_TASK DIRECTIONS_
The entries below are to be copied exactly, with every picture left out.

[Stored records]
- - -
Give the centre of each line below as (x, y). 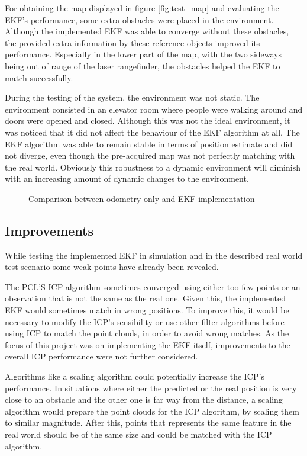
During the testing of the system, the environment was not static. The (132, 97)
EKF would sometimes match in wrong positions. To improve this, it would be (147, 310)
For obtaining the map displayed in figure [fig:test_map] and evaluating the (142, 8)
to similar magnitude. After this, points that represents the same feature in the (148, 423)
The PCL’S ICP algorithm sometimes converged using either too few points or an (153, 286)
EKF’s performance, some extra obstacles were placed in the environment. (139, 19)
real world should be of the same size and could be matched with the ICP (138, 434)
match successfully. (39, 77)
- - -
_ANSWER TO THIS TASK_
Give the centre of each line below as (x, y). 
During the testing of the system, the environment was not static. The (132, 97)
EKF would sometimes match in wrong positions. To improve this, it would be (147, 310)
For obtaining the map displayed in figure [fig:test_map] and evaluating the (142, 8)
to similar magnitude. After this, points that represents the same feature in the (148, 423)
The PCL’S ICP algorithm sometimes converged using either too few points or an (153, 286)
EKF’s performance, some extra obstacles were placed in the environment. (139, 19)
real world should be of the same size and could be matched with the ICP (138, 434)
match successfully. (39, 77)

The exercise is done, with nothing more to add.